Restate word for word the lines below from the one that has "resolved. [326, 420]" through the one that has "Remove the line", keeping both and dropping all pictures.

[DATA RECORDS]

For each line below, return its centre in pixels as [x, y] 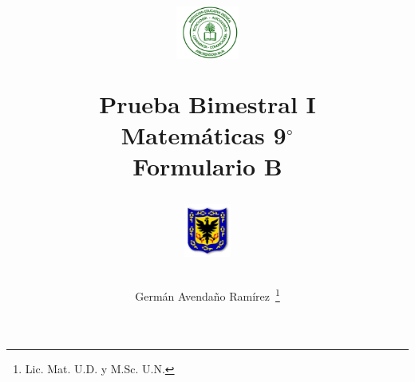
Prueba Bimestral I [207, 103]
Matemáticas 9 [204, 134]
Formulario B [207, 165]
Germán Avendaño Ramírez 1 [207, 295]
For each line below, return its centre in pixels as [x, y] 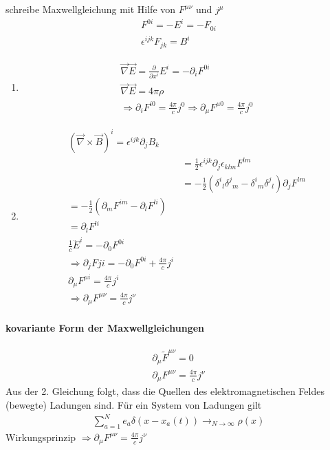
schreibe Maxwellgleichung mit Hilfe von [91, 9]
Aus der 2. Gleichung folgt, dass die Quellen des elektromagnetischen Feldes [165, 391]
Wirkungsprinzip [41, 437]
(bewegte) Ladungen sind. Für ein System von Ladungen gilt [134, 404]
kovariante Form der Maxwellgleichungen [105, 327]
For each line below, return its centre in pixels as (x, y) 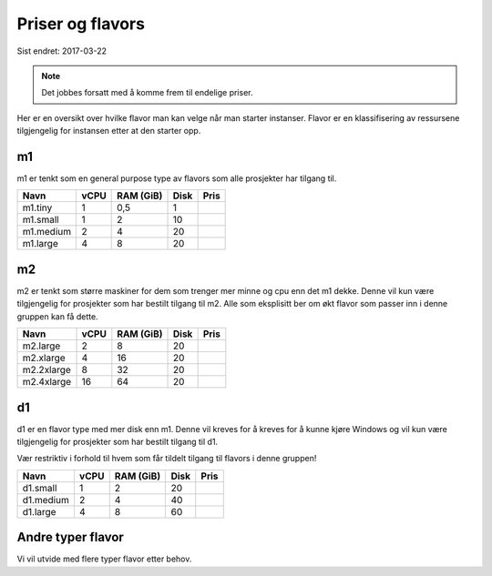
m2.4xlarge (47, 382)
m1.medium (47, 232)
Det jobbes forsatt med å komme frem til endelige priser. (147, 93)
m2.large (41, 346)
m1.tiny (37, 207)
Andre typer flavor (71, 537)
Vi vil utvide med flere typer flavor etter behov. (104, 559)
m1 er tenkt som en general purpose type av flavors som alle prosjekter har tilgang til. (177, 178)
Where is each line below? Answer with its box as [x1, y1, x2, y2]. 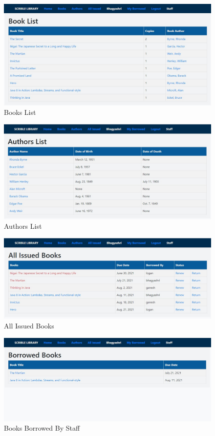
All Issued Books [4, 321, 54, 331]
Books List [4, 107, 36, 117]
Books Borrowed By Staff [4, 423, 80, 433]
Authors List [4, 221, 42, 231]
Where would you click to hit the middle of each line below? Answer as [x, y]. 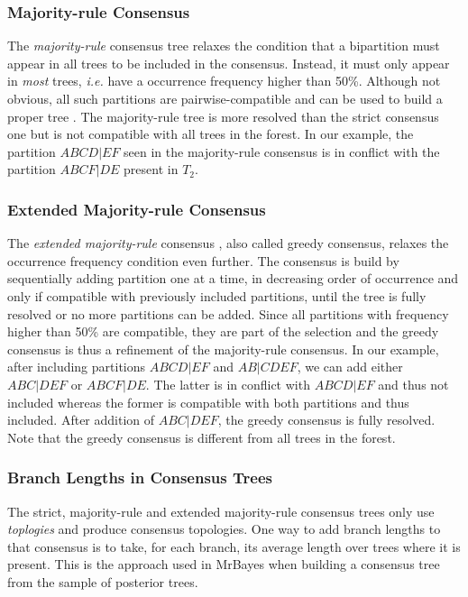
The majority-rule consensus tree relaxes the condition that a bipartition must [224, 46]
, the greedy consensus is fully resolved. [326, 420]
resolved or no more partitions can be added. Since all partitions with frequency [228, 313]
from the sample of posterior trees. [103, 581]
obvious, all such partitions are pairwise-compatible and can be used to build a [225, 98]
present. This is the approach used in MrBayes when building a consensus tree [224, 564]
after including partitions [77, 367]
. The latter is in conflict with [228, 384]
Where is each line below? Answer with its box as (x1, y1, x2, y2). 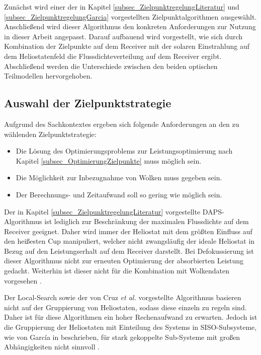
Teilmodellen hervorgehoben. (4, 70, 93, 81)
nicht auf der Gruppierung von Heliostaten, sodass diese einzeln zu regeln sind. (4, 302, 247, 312)
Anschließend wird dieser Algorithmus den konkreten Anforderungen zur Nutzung (4, 21, 256, 32)
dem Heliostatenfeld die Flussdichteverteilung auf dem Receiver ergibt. (4, 50, 222, 61)
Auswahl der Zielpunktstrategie (4, 95, 171, 111)
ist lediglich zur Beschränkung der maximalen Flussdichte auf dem (44, 216, 249, 227)
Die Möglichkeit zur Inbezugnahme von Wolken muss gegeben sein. (16, 172, 222, 183)
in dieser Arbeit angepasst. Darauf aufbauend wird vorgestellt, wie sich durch (4, 31, 243, 41)
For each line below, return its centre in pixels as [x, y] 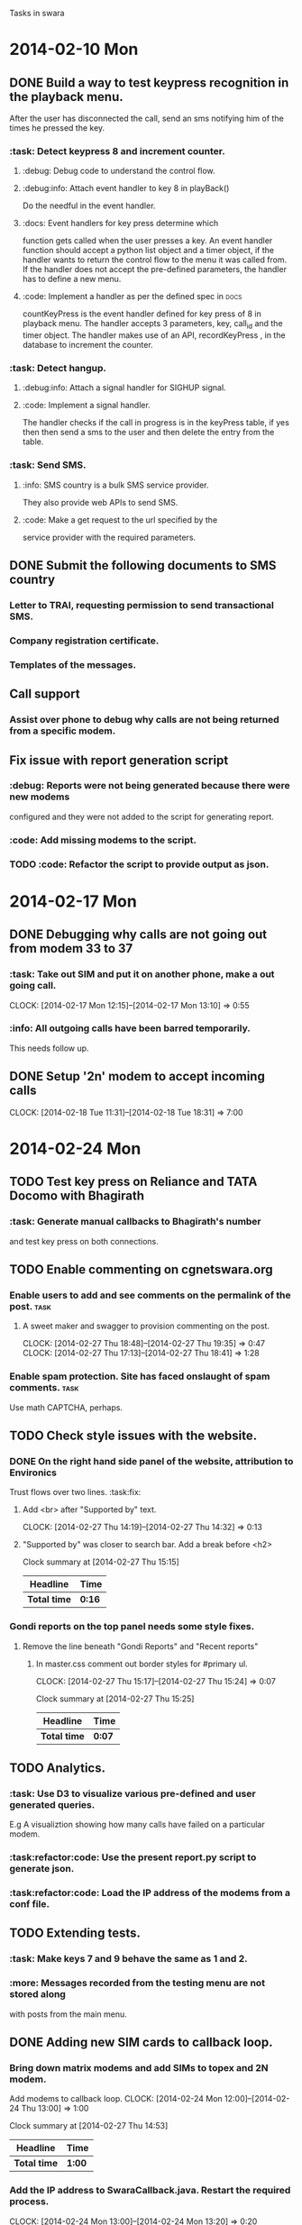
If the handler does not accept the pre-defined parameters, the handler [154, 269]
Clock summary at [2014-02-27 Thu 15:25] [115, 1699]
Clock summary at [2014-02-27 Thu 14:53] [89, 2126]
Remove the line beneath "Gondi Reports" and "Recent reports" [140, 1646]
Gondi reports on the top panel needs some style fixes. [132, 1627]
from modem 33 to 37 [71, 948]
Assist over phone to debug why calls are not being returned [144, 720]
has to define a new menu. [72, 279]
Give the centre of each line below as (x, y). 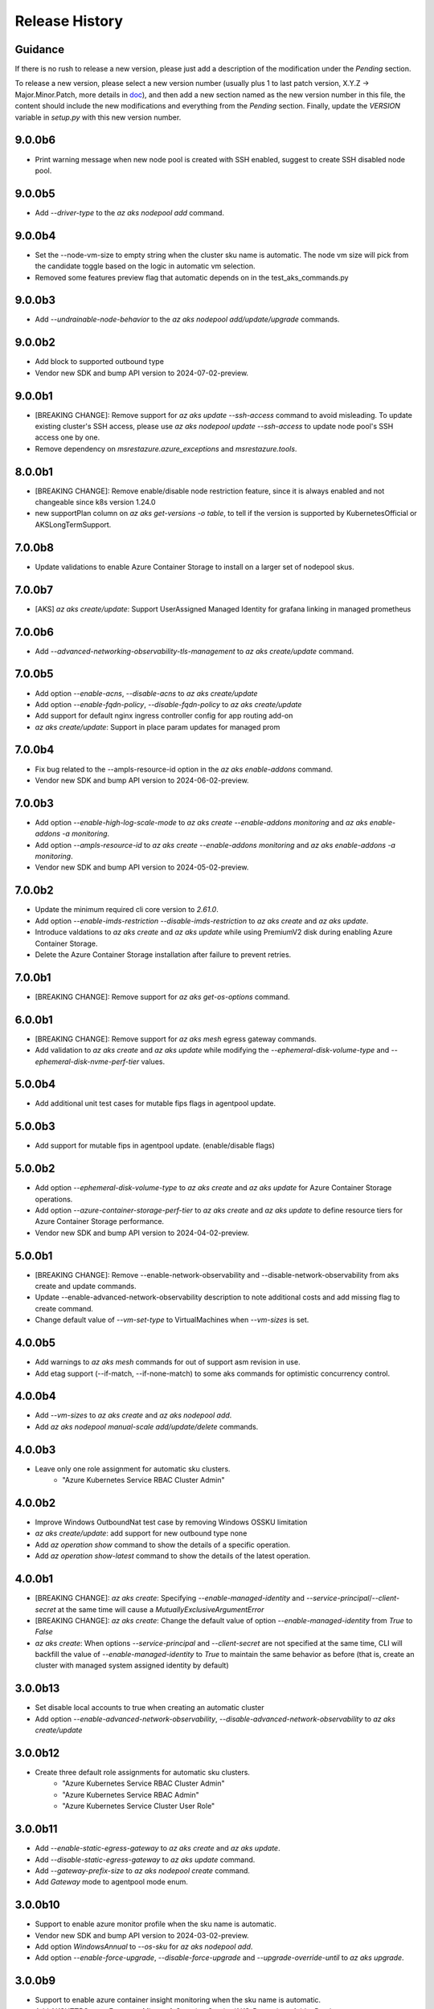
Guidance (39, 49)
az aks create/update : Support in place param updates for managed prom (158, 726)
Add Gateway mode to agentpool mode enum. (112, 1882)
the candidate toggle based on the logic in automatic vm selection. (145, 266)
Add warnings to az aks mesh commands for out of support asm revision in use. (168, 1362)
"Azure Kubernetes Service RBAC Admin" (131, 1794)
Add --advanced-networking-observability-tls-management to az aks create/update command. (194, 651)
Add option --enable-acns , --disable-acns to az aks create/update (146, 693)
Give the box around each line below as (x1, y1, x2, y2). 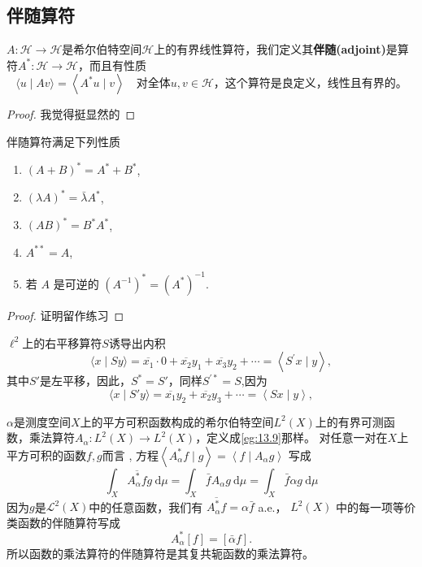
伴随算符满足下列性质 (7, 132, 120, 149)
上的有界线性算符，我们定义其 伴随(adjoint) (154, 41, 386, 58)
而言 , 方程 (102, 446, 159, 463)
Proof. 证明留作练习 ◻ (7, 306, 124, 323)
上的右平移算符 (22, 334, 102, 351)
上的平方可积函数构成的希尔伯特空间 (80, 413, 274, 430)
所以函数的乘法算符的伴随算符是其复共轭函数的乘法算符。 (7, 544, 314, 561)
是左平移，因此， (39, 372, 131, 389)
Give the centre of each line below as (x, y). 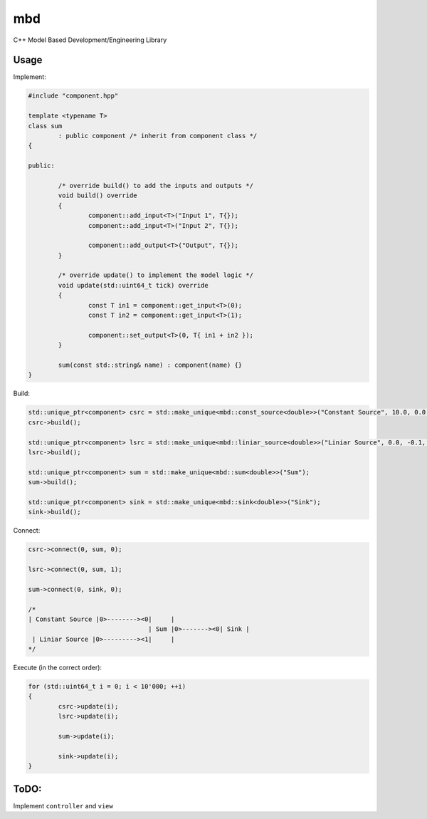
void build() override (98, 195)
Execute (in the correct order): (58, 668)
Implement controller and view (63, 805)
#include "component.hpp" (73, 96)
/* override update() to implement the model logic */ (156, 275)
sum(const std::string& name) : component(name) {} (150, 365)
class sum (45, 126)
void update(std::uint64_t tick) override (133, 285)
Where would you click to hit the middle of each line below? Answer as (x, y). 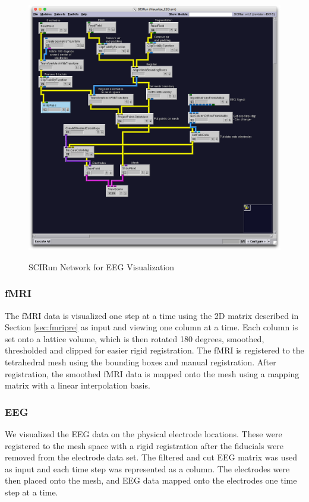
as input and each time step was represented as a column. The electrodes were (147, 468)
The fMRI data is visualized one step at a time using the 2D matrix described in (152, 315)
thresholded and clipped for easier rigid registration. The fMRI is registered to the (154, 350)
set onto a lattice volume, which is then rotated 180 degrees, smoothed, (135, 338)
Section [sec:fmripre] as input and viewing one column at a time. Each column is (152, 327)
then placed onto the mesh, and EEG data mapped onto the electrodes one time (151, 480)
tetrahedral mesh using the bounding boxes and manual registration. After (141, 362)
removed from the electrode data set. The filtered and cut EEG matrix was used (151, 457)
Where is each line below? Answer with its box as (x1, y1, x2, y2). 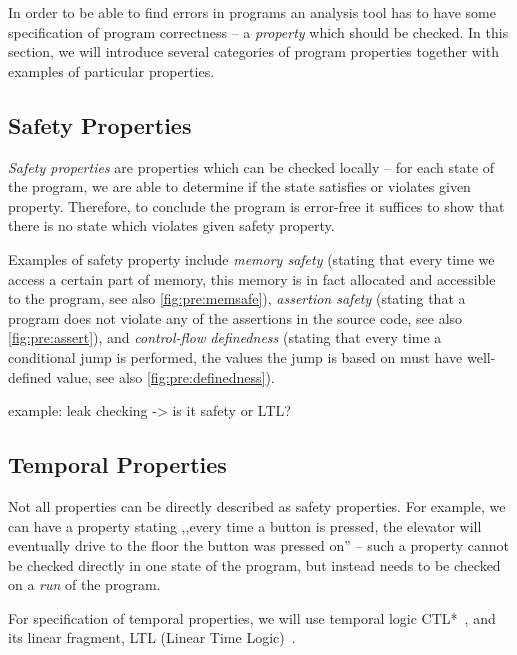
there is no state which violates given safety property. (8, 215, 335, 236)
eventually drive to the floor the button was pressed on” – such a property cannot (8, 535, 510, 556)
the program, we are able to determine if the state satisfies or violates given (8, 176, 471, 197)
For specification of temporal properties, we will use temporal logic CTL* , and (8, 607, 496, 628)
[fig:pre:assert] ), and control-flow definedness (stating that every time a (8, 327, 442, 348)
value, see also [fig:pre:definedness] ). (56, 366, 275, 387)
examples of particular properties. (8, 60, 215, 81)
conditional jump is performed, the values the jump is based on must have (8, 346, 463, 367)
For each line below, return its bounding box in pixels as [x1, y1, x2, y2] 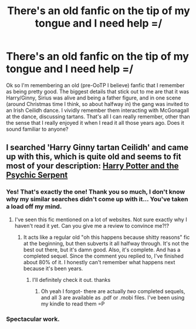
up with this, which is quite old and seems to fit [6, 152, 181, 162]
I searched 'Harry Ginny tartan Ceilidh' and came [6, 142, 189, 152]
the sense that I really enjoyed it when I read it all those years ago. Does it [6, 119, 185, 126]
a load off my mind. [6, 202, 62, 211]
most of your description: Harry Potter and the [6, 161, 179, 171]
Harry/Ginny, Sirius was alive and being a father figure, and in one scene [6, 94, 181, 101]
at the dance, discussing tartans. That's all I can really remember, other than [6, 113, 191, 120]
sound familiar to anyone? [6, 125, 69, 132]
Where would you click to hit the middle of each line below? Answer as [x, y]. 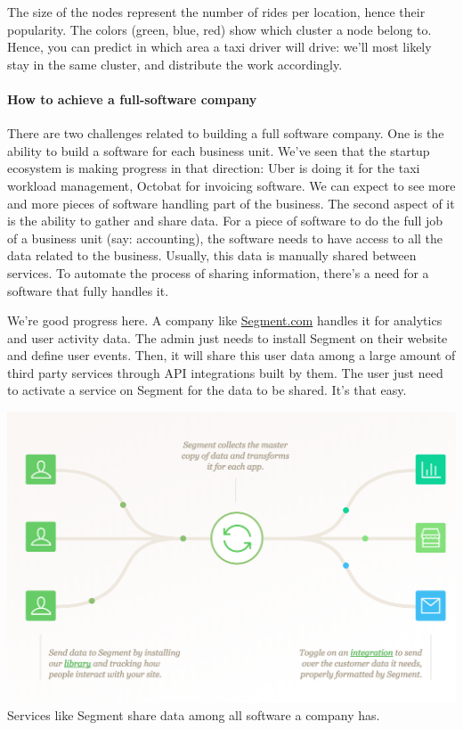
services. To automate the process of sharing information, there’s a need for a [218, 272]
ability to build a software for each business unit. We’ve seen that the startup [219, 150]
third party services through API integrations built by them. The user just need [225, 372]
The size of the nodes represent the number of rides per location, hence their [216, 12]
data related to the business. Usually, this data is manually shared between [212, 255]
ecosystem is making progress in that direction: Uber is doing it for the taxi [214, 168]
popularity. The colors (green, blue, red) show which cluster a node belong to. [219, 29]
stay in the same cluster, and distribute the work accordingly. [175, 64]
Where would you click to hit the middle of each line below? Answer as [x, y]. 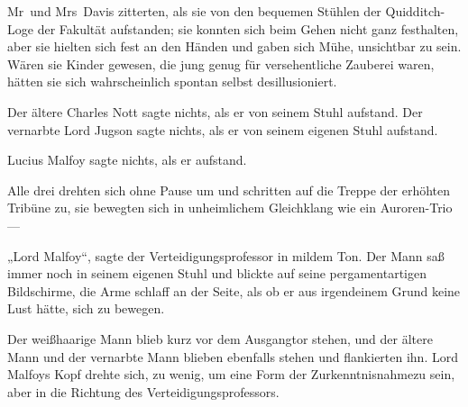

[/DATA RECORDS]

FINAL ANSWER:
, the greedy consensus is fully resolved. [326, 420]
resolved or no more partitions can be added. Since all partitions with frequency [228, 313]
from the sample of posterior trees. [103, 581]
obvious, all such partitions are pairwise-compatible and can be used to build a [225, 98]
present. This is the approach used in MrBayes when building a consensus tree [224, 564]
after including partitions [77, 367]
. The latter is in conflict with [228, 384]
Where is each line below? Answer with its box as (x1, y1, x2, y2). 
Teilmodellen hervorgehoben. (4, 70, 93, 81)
nicht auf der Gruppierung von Heliostaten, sodass diese einzeln zu regeln sind. (4, 302, 247, 312)
Anschließend wird dieser Algorithmus den konkreten Anforderungen zur Nutzung (4, 21, 256, 32)
dem Heliostatenfeld die Flussdichteverteilung auf dem Receiver ergibt. (4, 50, 222, 61)
Auswahl der Zielpunktstrategie (4, 95, 171, 111)
ist lediglich zur Beschränkung der maximalen Flussdichte auf dem (44, 216, 249, 227)
Die Möglichkeit zur Inbezugnahme von Wolken muss gegeben sein. (16, 172, 222, 183)
in dieser Arbeit angepasst. Darauf aufbauend wird vorgestellt, wie sich durch (4, 31, 243, 41)
For each line below, return its centre in pixels as [x, y] 
If the handler does not accept the pre-defined parameters, the handler [154, 269]
Clock summary at [2014-02-27 Thu 15:25] [115, 1699]
Clock summary at [2014-02-27 Thu 14:53] [89, 2126]
Remove the line beneath "Gondi Reports" and "Recent reports" [140, 1646]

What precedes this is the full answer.